InternationalOpinion

The video game industry needs unionization

We need to be critical about what kind of labour goes into the our video games

On October 14, while promoting the supreme scale and visual fidelity of Red Dead Redemption 2, Dan Hauser, lead writer at Rockstar Studios, commented that their writing team was pulling off “100-hour work weeks” in order to complete the game on time. In spite of a last-minute PR campaign to reassure the public, Rockstar’s statement highlights the need for the video game industry to take steps towards protecting its workers, especially in the context the notorious phenomenon of “crunch time” in AAA game development.

“Crunch time” is essentially unpaid overtime, where game developers work extended hours to complete a game for launch over weeks, months, or sometimes years. Walt Williams, writer of the critically acclaimed Spec Ops: The Line, wrote in his book Significant Zero about his complicated feelings regarding crunch. He regards it as both an exploitative and entirely avoidable industry practice, yet an inextricable part of the creative process. However, no one would argue that it’s not a physically, emotionally, and psychologically draining ordeal for any developer.

Crunch can and must be addressed somehow — recent industry news has only further revealed the need for unionization.

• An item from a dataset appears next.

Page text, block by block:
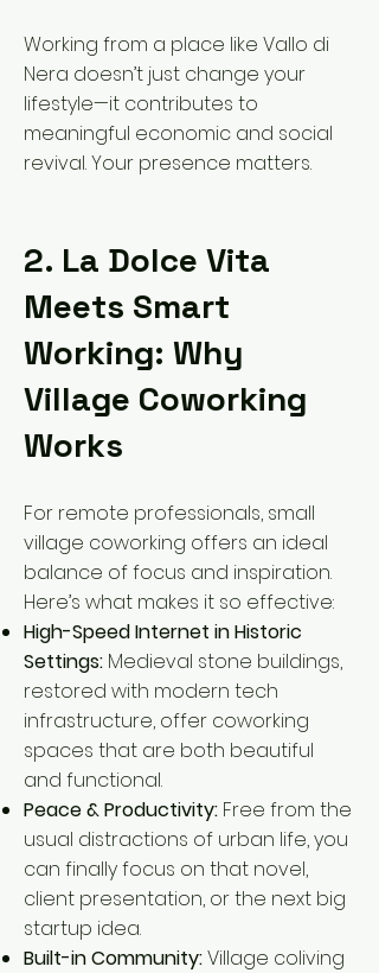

On September 21, 90 per cent of Telltale Games (up to 250 employees) were immediately fired without proper notice or severance and given 30 minutes to leave their building. Up until this mass downsizing, the studio’s management had followed a never-ending path of chasing licensing contracts, year-long crunching on deadlines, and other unsustainable business strategies. Once thought of as one of the most exciting and innovative studios in the industry, Telltale Games ultimately closed down, leaving behind a swath of mediocre releases, cancelled projects, and burnt-out employees left stranded to rebuild their careers.

Unions can help in ensuring that video games are produced more sustainably and ethically. They would ensure that developers are properly compensated for crunch time, as well as being effectively and fairly managed. Other elements like their royalties, severance, and health benefits would also become safeguarded. Unions would also fight for representation and equal pay within the workplace, and protect developers from draconian contracts and non-disclosure agreements. Video game development is undoubtedly hard — virtually all dev stories are that of adversity, pain, and compromise — but unions could help cushion the blow.  

The seeds for unionization in the industry have already been planted and germinated. The 2016-2017 video game voice actor strike, comprised of mostly voice actors repped by SAG-AFTRA (Screen Actors Guild‐American Federation of Television and Radio Artists), negotiated with 11 large publishers and achieved contract transparency, sliding-scale bonuses, and safety provisions for occupational hazards surrounding vocal stress and motion-capture performance. It was the first major unionized strike within the video game industry, one that will hopefully affect the ongoing discourse around unionization for game developers.

As exciting as it can be to learn that our video games are becoming bigger, better and more beautiful, we must always remind ourselves of all the real-world elements that helped to shape them. Gamers, myself included, can be a cynical and entitled people, and it’s far too easy to avoid looking beyond the price tag when talking about the value and worth of a video game. I think, then, it’s time to ask ourselves how much we’re willing to accept the cost of our video games, measured in the lives of the people who make them for us.